EXERCISE INSTRUCTIONS :: Hunt for the word "everyone" across the entries below, copying each line that holds it.

RECORDS FOR THIS EXERCISE ::
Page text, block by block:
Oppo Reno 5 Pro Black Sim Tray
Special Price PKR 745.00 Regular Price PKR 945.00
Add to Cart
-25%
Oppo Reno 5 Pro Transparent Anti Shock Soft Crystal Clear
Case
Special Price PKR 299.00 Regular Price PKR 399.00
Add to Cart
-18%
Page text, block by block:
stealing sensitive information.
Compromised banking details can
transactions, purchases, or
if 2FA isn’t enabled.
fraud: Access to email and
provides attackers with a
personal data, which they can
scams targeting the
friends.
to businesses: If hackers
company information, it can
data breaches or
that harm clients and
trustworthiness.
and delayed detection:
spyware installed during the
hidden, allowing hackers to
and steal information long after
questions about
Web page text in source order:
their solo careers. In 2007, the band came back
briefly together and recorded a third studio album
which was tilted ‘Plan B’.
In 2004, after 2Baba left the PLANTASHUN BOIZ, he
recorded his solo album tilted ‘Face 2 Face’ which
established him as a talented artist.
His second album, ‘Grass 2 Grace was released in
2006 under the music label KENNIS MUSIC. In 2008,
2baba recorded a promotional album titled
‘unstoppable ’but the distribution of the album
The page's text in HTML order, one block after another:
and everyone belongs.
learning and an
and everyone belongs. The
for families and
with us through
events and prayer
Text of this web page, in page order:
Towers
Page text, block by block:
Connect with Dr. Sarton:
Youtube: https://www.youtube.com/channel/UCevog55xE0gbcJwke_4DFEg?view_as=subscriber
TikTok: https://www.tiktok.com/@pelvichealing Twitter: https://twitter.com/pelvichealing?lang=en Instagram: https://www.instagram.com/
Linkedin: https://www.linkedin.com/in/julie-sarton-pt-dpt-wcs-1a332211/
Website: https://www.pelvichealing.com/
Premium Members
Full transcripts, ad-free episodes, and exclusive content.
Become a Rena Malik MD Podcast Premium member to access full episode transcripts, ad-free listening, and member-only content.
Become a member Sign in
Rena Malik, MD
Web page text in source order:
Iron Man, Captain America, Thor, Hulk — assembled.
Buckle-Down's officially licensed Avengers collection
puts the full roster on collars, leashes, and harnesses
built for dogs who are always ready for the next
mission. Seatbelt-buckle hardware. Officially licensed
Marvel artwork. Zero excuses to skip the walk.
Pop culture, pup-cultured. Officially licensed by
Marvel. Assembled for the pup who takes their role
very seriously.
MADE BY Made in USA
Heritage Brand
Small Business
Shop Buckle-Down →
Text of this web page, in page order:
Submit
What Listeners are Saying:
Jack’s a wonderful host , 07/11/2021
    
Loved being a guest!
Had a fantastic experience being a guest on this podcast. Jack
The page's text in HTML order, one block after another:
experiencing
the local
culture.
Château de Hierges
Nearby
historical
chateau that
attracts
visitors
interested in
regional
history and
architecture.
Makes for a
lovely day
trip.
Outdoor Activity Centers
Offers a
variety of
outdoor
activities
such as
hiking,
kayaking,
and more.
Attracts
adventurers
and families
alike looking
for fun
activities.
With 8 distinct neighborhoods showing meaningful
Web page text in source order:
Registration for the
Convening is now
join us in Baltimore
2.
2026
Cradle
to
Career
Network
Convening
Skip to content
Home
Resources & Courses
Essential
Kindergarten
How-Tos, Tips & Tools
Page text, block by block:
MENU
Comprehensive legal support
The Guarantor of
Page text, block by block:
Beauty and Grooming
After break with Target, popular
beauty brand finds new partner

RESPONSE ::
and everyone belongs.
and everyone belongs. The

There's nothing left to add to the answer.